**Required action:**
In the records below, find each line that holds "subscription" and return it.

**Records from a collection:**
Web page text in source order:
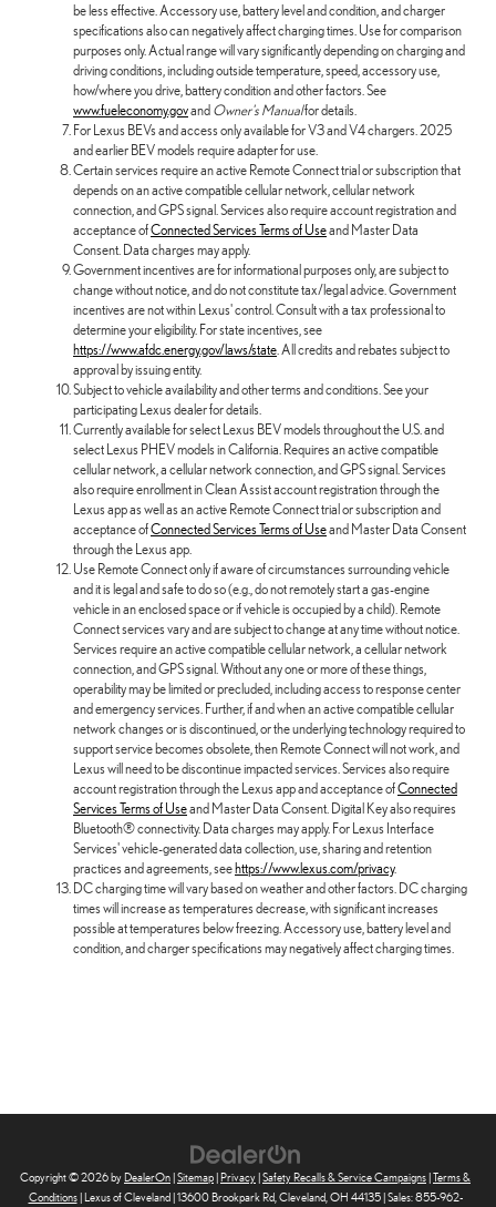
be less effective. Accessory use, battery level and condition, and charger
specifications also can negatively affect charging times. Use for comparison
purposes only. Actual range will vary significantly depending on charging and
driving conditions, including outside temperature, speed, accessory use,
how/where you drive, battery condition and other factors. See
www.fueleconomy.govand Owner's Manualfor details.
For Lexus BEVs and access only available for V3 and V4 chargers. 2025
and earlier BEV models require adapter for use.
Certain services require an active Remote Connect trial or subscription that
depends on an active compatible cellular network, cellular network
connection, and GPS signal. Services also require account registration and
acceptance ofConnected Services Terms of Useand Master Data
Consent. Data charges may apply.
Government incentives are for informational purposes only, are subject to
change without notice, and do not constitute tax/legal advice. Government
incentives are not within Lexus' control. Consult with a tax professional to
determine your eligibility. For state incentives, see
https://www.afdc.energy.gov/laws/state. All credits and rebates subject to
approval by issuing entity.
Subject to vehicle availability and other terms and conditions. See your
participating Lexus dealer for details.
Currently available for select Lexus BEV models throughout the U.S. and
select Lexus PHEV models in California. Requires an active compatible
cellular network, a cellular network connection, and GPS signal. Services
also require enrollment in Clean Assist account registration through the
Lexus app as well as an active Remote Connect trial or subscription and
acceptance ofConnected Services Terms of Useand Master Data Consent
through the Lexus app.
Use Remote Connect only if aware of circumstances surrounding vehicle
and it is legal and safe to do so (e.g., do not remotely start a gas-engine
vehicle in an enclosed space or if vehicle is occupied by a child). Remote
Connect services vary and are subject to change at any time without notice.
Services require an active compatible cellular network, a cellular network
connection, and GPS signal. Without any one or more of these things,
operability may be limited or precluded, including access to response center
and emergency services. Further, if and when an active compatible cellular
network changes or is discontinued, or the underlying technology required to
support service becomes obsolete, then Remote Connect will not work, and
Lexus will need to be discontinue impacted services. Services also require
account registration through the Lexus app and acceptance ofConnected
Services Terms of Useand Master Data Consent. Digital Key also requires
Bluetooth® connectivity. Data charges may apply. For Lexus Interface
Services' vehicle-generated data collection, use, sharing and retention
practices and agreements, see https://www.lexus.com/privacy.
DC charging time will vary based on weather and other factors. DC charging
times will increase as temperatures decrease, with significant increases
possible at temperatures below freezing. Accessory use, battery level and
condition, and charger specifications may negatively affect charging times.
Copyright © 2026byDealerOn|Sitemap|Privacy|Safety Recalls & Service Campaigns|Terms &
Conditions| Lexus of Cleveland|13600 Brookpark Rd,Cleveland,OH 44135| Sales:855-962-
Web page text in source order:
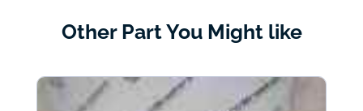
Other Part You Might like

**Problem solution:**
Certain services require an active Remote Connect trial or subscription that
Lexus app as well as an active Remote Connect trial or subscription and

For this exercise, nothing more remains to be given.